**Work to be completed**
In the entries below, print exactly the lines from the first through the one with "possibility to use your bank account or a", both included, and none of the pictures.

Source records

----

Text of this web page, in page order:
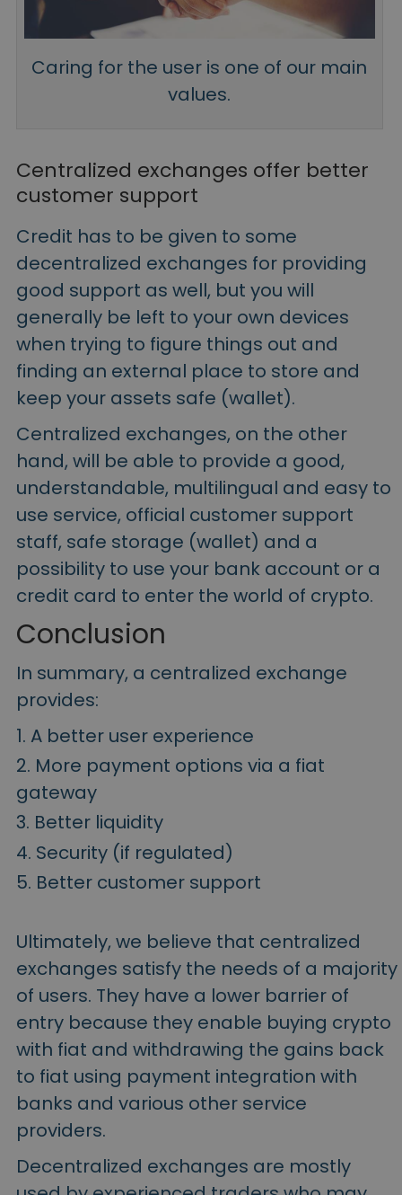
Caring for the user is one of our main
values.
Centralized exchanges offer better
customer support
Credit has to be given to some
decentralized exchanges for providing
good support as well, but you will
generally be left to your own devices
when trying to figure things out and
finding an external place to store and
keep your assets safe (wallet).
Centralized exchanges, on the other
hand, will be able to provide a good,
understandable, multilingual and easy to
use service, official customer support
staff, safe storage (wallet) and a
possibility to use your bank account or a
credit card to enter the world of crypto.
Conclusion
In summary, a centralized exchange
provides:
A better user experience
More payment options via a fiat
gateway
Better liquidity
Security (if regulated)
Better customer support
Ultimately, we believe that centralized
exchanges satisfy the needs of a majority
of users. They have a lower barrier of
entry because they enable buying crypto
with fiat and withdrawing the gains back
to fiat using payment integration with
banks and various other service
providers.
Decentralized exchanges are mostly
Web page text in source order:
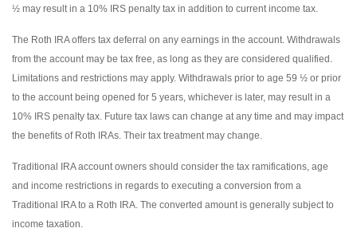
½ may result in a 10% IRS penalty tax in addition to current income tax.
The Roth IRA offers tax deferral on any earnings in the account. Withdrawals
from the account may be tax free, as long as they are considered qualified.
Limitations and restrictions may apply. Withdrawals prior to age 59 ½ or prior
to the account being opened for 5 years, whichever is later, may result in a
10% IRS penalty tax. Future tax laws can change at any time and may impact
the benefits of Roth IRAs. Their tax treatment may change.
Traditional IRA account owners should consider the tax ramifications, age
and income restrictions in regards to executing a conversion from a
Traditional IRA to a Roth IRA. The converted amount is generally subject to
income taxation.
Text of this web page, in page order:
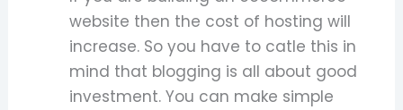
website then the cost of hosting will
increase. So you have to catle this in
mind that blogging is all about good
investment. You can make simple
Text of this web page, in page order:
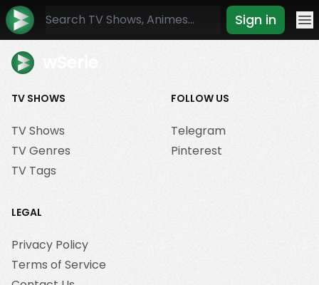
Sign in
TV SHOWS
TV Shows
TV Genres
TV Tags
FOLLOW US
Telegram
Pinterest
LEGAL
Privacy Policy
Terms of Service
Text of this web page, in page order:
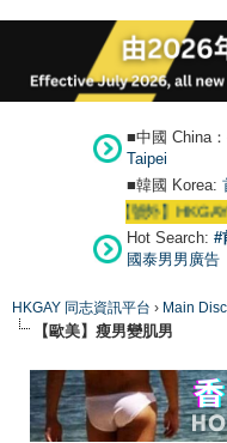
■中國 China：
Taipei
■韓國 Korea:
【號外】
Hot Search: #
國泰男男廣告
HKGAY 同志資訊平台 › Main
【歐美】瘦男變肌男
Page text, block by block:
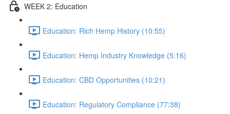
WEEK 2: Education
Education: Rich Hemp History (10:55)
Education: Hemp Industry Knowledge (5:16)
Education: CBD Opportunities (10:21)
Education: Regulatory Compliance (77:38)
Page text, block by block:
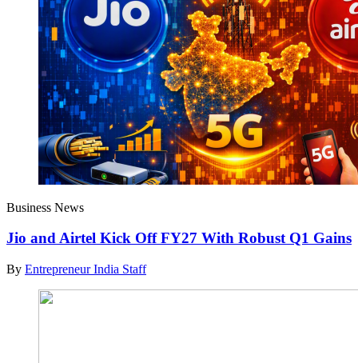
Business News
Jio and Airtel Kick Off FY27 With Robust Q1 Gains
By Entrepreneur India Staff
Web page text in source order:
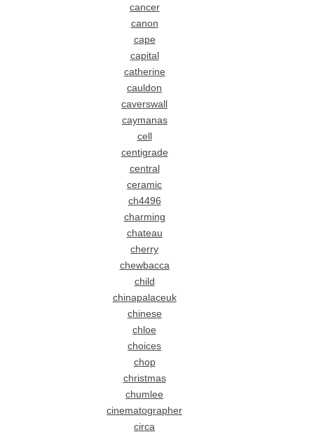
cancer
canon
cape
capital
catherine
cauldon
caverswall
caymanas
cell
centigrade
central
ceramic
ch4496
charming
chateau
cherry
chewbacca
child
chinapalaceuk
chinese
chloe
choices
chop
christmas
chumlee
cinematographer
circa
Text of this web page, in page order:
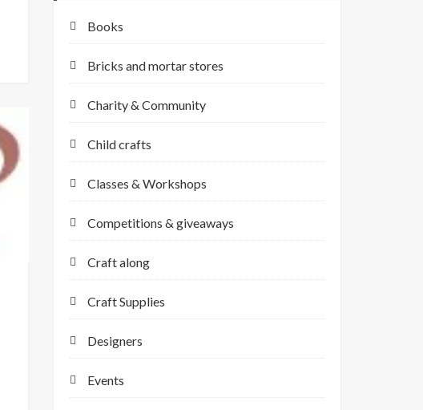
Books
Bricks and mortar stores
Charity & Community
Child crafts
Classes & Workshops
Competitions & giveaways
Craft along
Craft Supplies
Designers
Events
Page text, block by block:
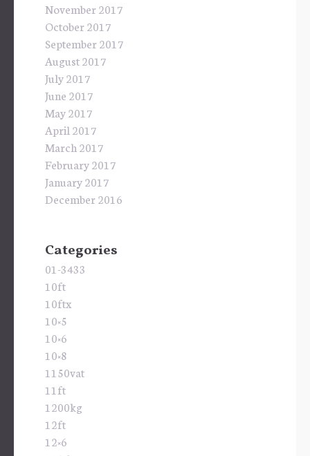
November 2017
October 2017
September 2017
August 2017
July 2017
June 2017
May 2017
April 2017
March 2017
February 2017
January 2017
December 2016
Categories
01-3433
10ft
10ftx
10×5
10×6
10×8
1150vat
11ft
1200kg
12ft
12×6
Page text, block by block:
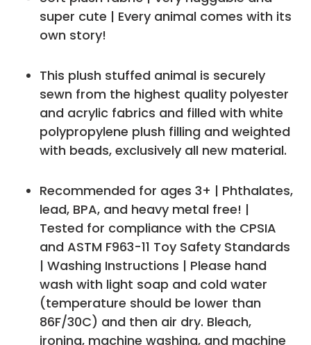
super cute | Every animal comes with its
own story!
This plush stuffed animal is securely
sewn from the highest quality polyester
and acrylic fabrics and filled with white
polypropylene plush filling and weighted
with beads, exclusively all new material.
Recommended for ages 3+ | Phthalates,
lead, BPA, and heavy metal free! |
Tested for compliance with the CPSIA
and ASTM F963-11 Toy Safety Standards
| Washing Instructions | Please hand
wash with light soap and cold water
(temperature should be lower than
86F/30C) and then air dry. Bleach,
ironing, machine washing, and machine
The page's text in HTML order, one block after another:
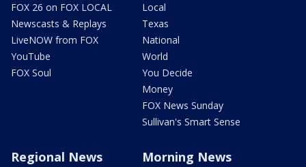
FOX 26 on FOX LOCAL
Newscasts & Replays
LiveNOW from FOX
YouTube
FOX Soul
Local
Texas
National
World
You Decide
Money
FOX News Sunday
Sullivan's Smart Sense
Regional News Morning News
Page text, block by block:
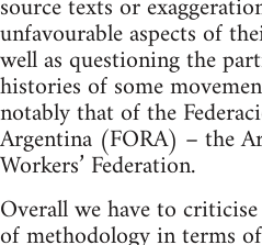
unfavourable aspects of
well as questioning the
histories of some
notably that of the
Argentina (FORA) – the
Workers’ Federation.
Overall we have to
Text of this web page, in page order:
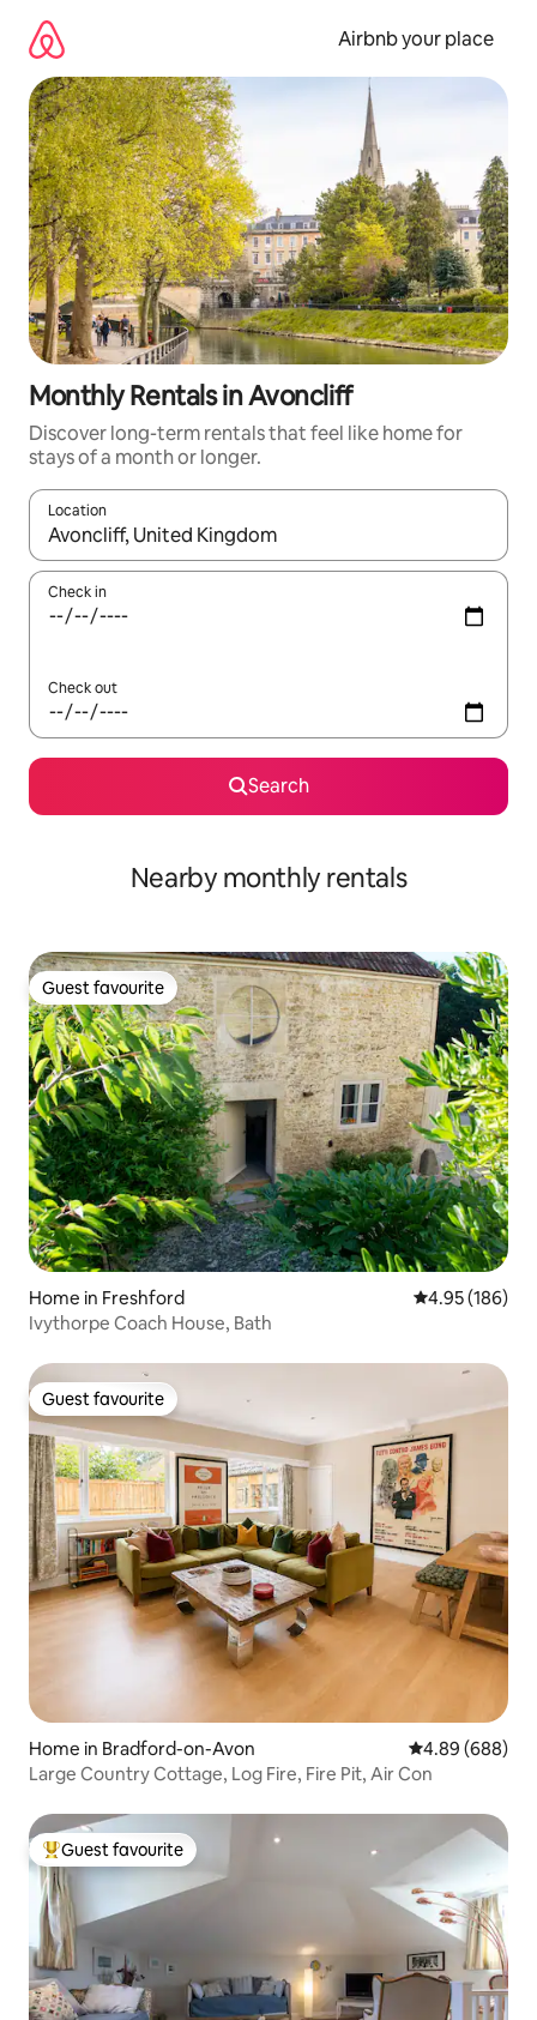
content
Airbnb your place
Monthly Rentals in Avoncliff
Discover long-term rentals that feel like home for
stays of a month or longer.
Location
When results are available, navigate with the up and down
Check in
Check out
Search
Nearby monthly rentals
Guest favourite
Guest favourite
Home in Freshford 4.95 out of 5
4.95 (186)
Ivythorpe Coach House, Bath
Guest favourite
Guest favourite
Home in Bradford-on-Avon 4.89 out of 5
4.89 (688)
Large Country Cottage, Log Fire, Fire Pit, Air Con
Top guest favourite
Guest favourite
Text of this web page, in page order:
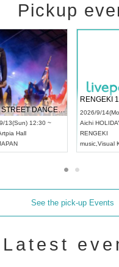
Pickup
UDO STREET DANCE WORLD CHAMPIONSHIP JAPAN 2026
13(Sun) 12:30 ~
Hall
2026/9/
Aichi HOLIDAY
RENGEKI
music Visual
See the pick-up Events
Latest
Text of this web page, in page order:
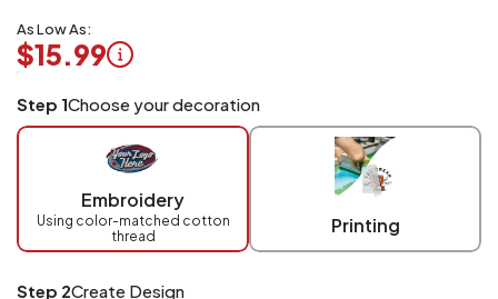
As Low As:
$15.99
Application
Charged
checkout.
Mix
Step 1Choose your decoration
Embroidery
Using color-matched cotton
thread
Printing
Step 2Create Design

----

**Written solution**
Text of this web page, in page order:
Caring for the user is one of our main
values.
Centralized exchanges offer better
customer support
Credit has to be given to some
decentralized exchanges for providing
good support as well, but you will
generally be left to your own devices
when trying to figure things out and
finding an external place to store and
keep your assets safe (wallet).
Centralized exchanges, on the other
hand, will be able to provide a good,
understandable, multilingual and easy to
use service, official customer support
staff, safe storage (wallet) and a
possibility to use your bank account or a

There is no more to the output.